== Segment start ==

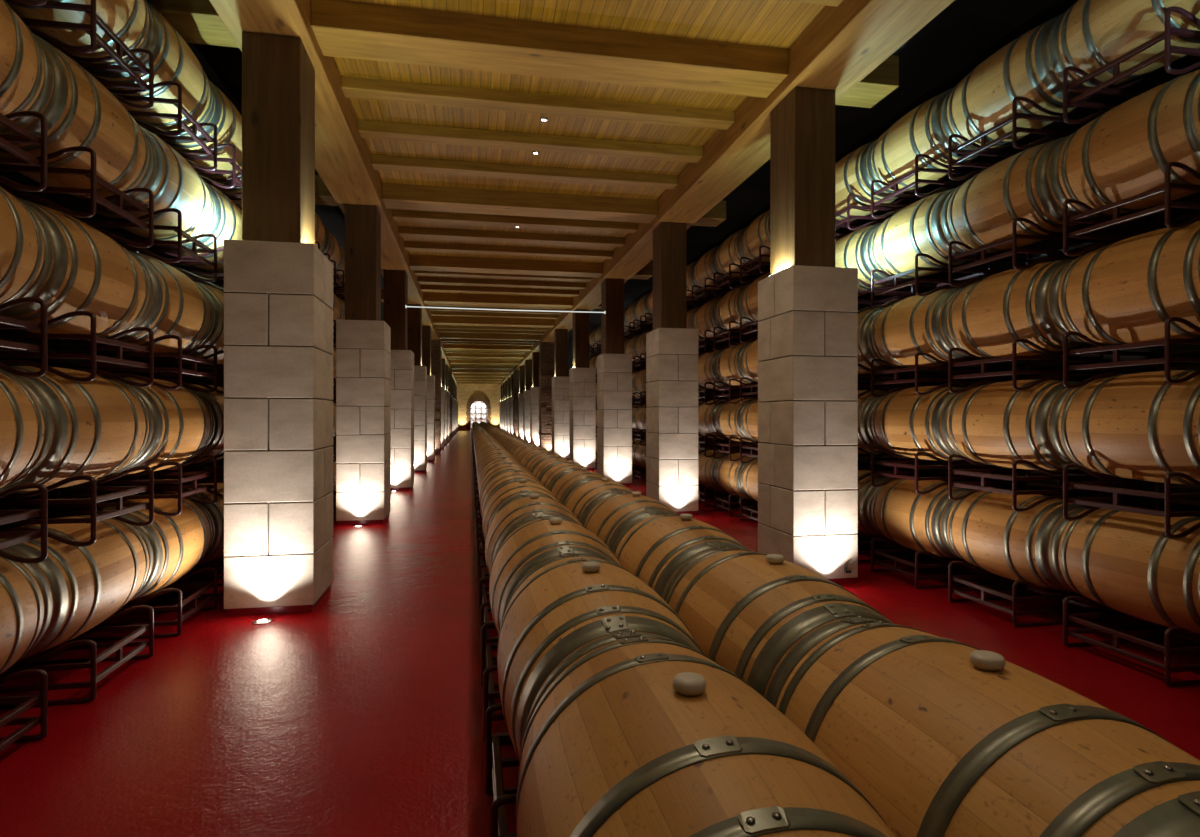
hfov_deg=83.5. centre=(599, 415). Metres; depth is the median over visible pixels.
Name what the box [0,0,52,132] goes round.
barrel
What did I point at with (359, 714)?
floor
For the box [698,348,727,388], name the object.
barrel
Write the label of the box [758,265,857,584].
stone pier
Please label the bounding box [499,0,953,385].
beam
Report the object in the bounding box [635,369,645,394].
barrel
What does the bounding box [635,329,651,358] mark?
barrel
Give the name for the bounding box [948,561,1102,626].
rack
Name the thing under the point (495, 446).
barrel
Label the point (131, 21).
barrel
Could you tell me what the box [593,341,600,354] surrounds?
rack
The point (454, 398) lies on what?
stone pier
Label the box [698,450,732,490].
barrel
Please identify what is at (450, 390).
pillar
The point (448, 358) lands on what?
joist
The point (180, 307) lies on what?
barrel
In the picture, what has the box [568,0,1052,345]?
wall
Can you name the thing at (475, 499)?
rack
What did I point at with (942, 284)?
rack
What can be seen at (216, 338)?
barrel
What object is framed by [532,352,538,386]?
timber post
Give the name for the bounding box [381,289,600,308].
cross beam
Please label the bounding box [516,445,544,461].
barrel
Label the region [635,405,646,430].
barrel
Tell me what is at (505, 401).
stone pier
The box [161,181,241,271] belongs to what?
barrel
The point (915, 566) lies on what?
rack
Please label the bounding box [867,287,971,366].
barrel
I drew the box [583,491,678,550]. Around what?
barrel
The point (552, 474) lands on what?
barrel
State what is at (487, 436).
barrel
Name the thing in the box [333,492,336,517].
rack
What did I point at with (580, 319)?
timber post
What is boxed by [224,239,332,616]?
stone pier
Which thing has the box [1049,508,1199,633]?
barrel
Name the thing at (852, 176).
barrel
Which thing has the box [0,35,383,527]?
wall
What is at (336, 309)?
barrel
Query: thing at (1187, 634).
rack
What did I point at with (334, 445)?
rack
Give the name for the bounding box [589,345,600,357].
rack
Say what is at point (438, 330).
joist
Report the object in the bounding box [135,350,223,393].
rack
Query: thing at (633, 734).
barrel
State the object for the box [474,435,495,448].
barrel
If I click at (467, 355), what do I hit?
cross beam
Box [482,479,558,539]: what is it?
barrel
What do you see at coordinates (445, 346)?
cross beam
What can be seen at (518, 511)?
barrel
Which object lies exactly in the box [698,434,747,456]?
rack
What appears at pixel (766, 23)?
ceiling
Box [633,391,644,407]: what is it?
rack
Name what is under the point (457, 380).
cross beam
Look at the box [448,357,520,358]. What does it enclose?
joist
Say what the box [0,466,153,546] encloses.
rack
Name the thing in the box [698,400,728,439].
barrel
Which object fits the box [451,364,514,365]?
joist
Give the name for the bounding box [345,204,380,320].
timber post
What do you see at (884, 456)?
rack
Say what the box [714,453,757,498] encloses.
barrel
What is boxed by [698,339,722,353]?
rack
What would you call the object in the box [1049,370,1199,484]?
barrel
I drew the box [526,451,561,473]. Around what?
barrel
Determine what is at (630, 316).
barrel
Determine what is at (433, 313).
joist
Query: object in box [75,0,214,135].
barrel
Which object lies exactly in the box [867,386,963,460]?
barrel
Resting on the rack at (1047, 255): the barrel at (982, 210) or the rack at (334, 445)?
the barrel at (982, 210)
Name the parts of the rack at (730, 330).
rail, rail, frame
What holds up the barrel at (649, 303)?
on the rack at (649, 318)
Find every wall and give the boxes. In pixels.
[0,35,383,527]
[457,384,499,430]
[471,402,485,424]
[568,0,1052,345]
[568,0,1199,516]
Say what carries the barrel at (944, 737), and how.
on the rack
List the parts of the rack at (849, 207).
rail, rail, frame, frame
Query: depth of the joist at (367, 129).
6.96 m
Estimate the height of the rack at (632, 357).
0.333 m
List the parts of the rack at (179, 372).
frame, rail, rail
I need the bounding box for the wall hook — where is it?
[844,564,850,572]
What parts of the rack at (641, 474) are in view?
frame
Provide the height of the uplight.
0.010 m
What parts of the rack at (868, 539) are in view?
frame, rail
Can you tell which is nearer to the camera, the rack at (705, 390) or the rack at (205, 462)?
the rack at (205, 462)
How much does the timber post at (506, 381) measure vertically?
1.445 m
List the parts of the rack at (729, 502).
rail, rail, frame
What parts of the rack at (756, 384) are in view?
rail, rail
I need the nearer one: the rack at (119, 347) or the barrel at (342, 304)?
the rack at (119, 347)
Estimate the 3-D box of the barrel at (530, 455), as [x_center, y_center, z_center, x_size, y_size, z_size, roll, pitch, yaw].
[-0.856,0.783,9.713,0.609,0.636,0.946,0,0,-11]
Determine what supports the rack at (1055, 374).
on the barrel at (996, 424)
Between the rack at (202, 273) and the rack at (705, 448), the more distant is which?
the rack at (705, 448)
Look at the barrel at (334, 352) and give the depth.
8.91 m
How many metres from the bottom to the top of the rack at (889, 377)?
0.333 m
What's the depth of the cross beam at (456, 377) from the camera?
49.78 m
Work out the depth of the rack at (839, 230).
7.13 m
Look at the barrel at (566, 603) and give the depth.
1.86 m
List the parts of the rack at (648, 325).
frame
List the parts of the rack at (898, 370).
rail, rail, frame, frame, rail, rail
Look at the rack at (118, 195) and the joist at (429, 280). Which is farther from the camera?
the joist at (429, 280)
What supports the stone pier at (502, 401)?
on the floor
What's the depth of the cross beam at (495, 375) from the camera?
46.08 m
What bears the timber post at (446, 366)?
on the stone pier at (448, 393)
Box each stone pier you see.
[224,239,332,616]
[336,320,390,524]
[390,350,413,490]
[414,365,426,472]
[427,375,434,461]
[441,386,444,448]
[444,390,447,444]
[448,393,449,441]
[452,397,453,436]
[454,398,454,434]
[455,400,455,433]
[456,401,456,431]
[500,402,501,429]
[502,401,503,430]
[504,400,506,431]
[507,399,509,432]
[510,397,512,434]
[518,393,523,438]
[523,390,530,442]
[530,387,538,446]
[552,377,569,459]
[569,368,595,469]
[597,354,631,485]
[646,328,697,514]
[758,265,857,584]
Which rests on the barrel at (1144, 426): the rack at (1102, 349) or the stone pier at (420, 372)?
the rack at (1102, 349)
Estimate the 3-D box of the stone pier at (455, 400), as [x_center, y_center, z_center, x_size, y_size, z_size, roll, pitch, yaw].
[-10.906,0.085,49.613,0.565,2.510,0.660,0,0,-11]
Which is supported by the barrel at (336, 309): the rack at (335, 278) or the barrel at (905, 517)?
the rack at (335, 278)
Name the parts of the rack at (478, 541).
frame
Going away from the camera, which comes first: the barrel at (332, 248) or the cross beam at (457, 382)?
the barrel at (332, 248)
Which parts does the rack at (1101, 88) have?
frame, rail, rail, frame
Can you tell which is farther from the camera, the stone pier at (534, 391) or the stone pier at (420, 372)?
the stone pier at (534, 391)
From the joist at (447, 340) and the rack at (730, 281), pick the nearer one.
the rack at (730, 281)
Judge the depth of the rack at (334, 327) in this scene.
8.73 m
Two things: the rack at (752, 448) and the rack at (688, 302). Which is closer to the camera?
the rack at (752, 448)
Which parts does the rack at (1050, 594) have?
rail, rail, frame, frame, rail
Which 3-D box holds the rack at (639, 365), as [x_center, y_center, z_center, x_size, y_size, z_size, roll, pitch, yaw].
[1.087,-1.088,13.922,0.673,0.333,0.603,0,0,-11]
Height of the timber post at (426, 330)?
1.445 m
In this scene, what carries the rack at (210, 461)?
on the barrel
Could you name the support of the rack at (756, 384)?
on the barrel at (749, 415)
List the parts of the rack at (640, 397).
frame
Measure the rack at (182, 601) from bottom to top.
0.296 m
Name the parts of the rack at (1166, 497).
frame, rail, rail, rail, rail, frame
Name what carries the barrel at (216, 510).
on the rack at (220, 557)
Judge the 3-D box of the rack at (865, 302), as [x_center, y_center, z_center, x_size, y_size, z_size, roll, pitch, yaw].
[2.524,-1.088,6.459,0.673,0.333,0.603,0,0,-11]
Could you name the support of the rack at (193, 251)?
on the barrel at (180, 307)
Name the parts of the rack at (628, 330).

== Segment end ==

In the records above, which lines hold the string "pixels"? Copy each one.

__Task answer__
hfov_deg=83.5. centre=(599, 415). Metres; depth is the median over visible pixels.
Find every wall and give the boxes. In pixels.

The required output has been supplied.